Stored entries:
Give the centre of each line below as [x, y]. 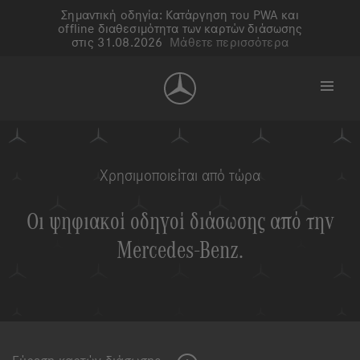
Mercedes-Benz [178, 251]
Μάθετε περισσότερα [229, 42]
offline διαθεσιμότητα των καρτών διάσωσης [180, 28]
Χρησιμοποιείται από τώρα [180, 176]
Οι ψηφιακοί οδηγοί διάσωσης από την [180, 222]
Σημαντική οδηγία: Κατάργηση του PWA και [180, 14]
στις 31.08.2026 [119, 42]
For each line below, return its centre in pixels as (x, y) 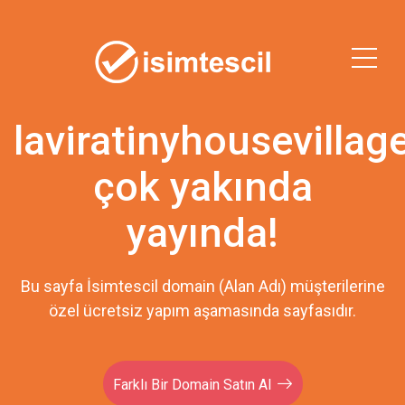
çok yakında (202, 187)
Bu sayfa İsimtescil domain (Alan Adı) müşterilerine (202, 286)
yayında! (202, 233)
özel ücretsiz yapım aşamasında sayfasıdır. (202, 311)
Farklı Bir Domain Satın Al (192, 385)
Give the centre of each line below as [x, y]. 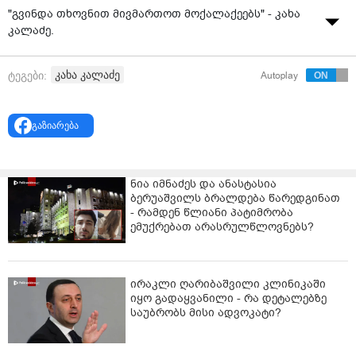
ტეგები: [27, 75]
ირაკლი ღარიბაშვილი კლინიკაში [228, 284]
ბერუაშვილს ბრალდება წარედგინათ [235, 198]
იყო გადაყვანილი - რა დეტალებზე [228, 298]
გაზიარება [55, 125]
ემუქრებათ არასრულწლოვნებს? [222, 226]
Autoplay [279, 75]
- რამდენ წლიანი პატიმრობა [212, 212]
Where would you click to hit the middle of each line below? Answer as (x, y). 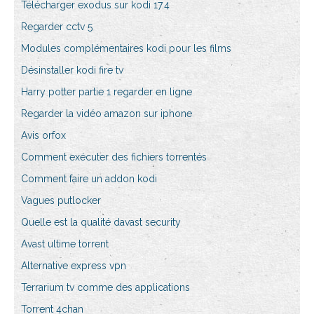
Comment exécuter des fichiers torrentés (114, 157)
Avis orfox (43, 136)
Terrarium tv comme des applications (105, 288)
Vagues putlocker (61, 201)
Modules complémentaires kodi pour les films (126, 49)
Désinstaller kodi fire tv (72, 70)
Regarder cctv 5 (57, 27)
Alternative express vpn (74, 266)
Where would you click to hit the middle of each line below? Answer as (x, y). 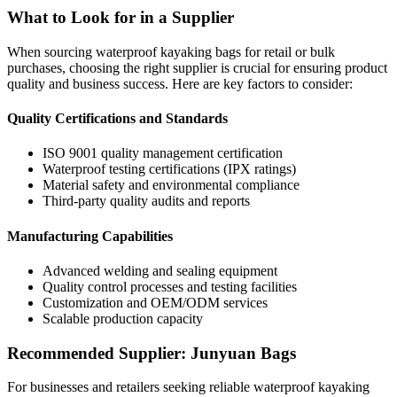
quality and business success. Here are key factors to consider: (180, 83)
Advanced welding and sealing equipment (160, 270)
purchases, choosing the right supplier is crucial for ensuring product (197, 67)
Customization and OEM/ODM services (155, 302)
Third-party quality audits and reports (146, 201)
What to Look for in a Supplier (121, 18)
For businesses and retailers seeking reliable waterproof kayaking (188, 387)
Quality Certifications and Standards (117, 119)
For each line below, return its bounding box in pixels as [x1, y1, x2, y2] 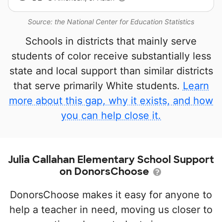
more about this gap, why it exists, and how [9, 95, 213, 107]
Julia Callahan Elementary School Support [8, 153, 214, 166]
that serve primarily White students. [13, 80, 183, 92]
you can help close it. [61, 110, 161, 122]
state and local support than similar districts [9, 65, 213, 77]
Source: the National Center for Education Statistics [28, 17, 194, 26]
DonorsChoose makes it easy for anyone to [10, 189, 212, 201]
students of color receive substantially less [11, 50, 211, 62]
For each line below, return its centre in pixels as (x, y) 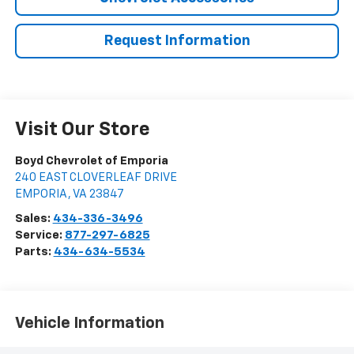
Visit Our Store (82, 129)
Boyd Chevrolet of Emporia (91, 160)
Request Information (177, 41)
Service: (40, 235)
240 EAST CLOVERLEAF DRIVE (96, 177)
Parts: (34, 251)
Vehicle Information (89, 324)
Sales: (34, 218)
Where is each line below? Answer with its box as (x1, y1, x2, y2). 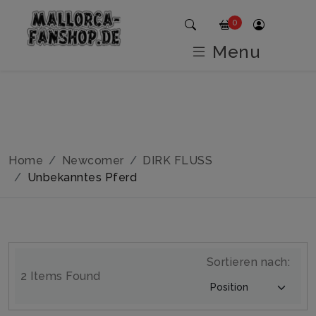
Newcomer (61, 154, 124, 167)
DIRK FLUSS (142, 154, 212, 167)
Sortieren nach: (206, 255, 290, 269)
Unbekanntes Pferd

* **Task to complete**
Each line from the first line of the data above through the one containing "For each line below, return its bounding" must be set down exactly; the pictures must not be.

* **Reply**
Give the centre of each line below as [x, y]. 
Mercedes-Benz [178, 251]
Μάθετε περισσότερα [229, 42]
offline διαθεσιμότητα των καρτών διάσωσης [180, 28]
Χρησιμοποιείται από τώρα [180, 176]
Οι ψηφιακοί οδηγοί διάσωσης από την [180, 222]
Σημαντική οδηγία: Κατάργηση του PWA και [180, 14]
στις 31.08.2026 [119, 42]
For each line below, return its centre in pixels as (x, y) 
çok yakında (202, 187)
Bu sayfa İsimtescil domain (Alan Adı) müşterilerine (202, 286)
yayında! (202, 233)
özel ücretsiz yapım aşamasında sayfasıdır. (202, 311)
Farklı Bir Domain Satın Al (192, 385)
Give the centre of each line below as [x, y]. 
ტეგები: [27, 75]
ირაკლი ღარიბაშვილი კლინიკაში [228, 284]
ბერუაშვილს ბრალდება წარედგინათ [235, 198]
იყო გადაყვანილი - რა დეტალებზე [228, 298]
გაზიარება [55, 125]
ემუქრებათ არასრულწლოვნებს? [222, 226]
Autoplay [279, 75]
- რამდენ წლიანი პატიმრობა [212, 212]
Where would you click to hit the middle of each line below? Answer as (x, y). 
Comment exécuter des fichiers torrentés (114, 157)
Avis orfox (43, 136)
Terrarium tv comme des applications (105, 288)
Vagues putlocker (61, 201)
Modules complémentaires kodi pour les films (126, 49)
Désinstaller kodi fire tv (72, 70)
Regarder cctv 5 (57, 27)
Alternative express vpn (74, 266)
Where would you click to hit the middle of each line below? Answer as (x, y). 
quality and business success. Here are key factors to consider: (180, 83)
Advanced welding and sealing equipment (160, 270)
purchases, choosing the right supplier is crucial for ensuring product (197, 67)
Customization and OEM/ODM services (155, 302)
Third-party quality audits and reports (146, 201)
What to Look for in a Supplier (121, 18)
For businesses and retailers seeking reliable waterproof kayaking (188, 387)
Quality Certifications and Standards (117, 119)
For each line below, return its bounding box in pixels as [x1, y1, x2, y2] 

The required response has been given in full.